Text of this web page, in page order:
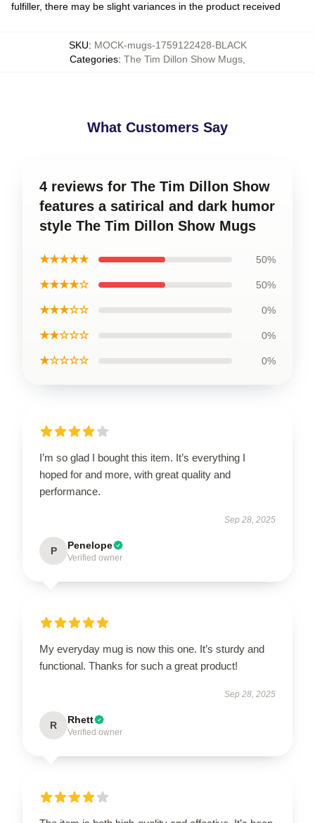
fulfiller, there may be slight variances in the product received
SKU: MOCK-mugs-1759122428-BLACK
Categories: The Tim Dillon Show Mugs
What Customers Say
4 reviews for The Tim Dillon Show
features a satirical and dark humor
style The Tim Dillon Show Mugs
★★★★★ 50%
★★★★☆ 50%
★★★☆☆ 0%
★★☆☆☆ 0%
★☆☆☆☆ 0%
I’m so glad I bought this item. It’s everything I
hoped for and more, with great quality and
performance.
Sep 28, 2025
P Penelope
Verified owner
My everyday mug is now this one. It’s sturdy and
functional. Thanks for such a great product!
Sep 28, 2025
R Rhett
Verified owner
==
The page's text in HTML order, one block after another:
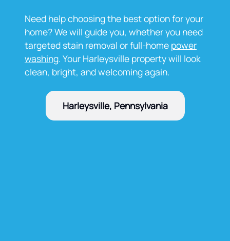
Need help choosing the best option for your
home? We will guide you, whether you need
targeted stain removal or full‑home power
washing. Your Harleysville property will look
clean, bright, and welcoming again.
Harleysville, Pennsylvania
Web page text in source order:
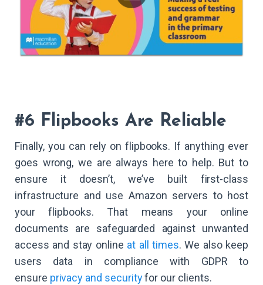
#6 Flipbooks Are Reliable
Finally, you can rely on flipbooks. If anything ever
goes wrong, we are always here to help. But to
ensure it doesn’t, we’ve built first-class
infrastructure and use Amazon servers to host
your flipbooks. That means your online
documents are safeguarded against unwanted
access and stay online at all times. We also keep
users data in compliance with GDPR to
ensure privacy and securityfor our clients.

● WHAT IS NEEDED:
All pictures are to be skipped. Output, word for word, the lines in the data above starting at the line containing "Web page text" and ending at the line containing "ensure privacy and securityfor our clients.".

● WRITTEN ANSWER:
Web page text in source order:
#6 Flipbooks Are Reliable
Finally, you can rely on flipbooks. If anything ever
goes wrong, we are always here to help. But to
ensure it doesn’t, we’ve built first-class
infrastructure and use Amazon servers to host
your flipbooks. That means your online
documents are safeguarded against unwanted
access and stay online at all times. We also keep
users data in compliance with GDPR to
ensure privacy and securityfor our clients.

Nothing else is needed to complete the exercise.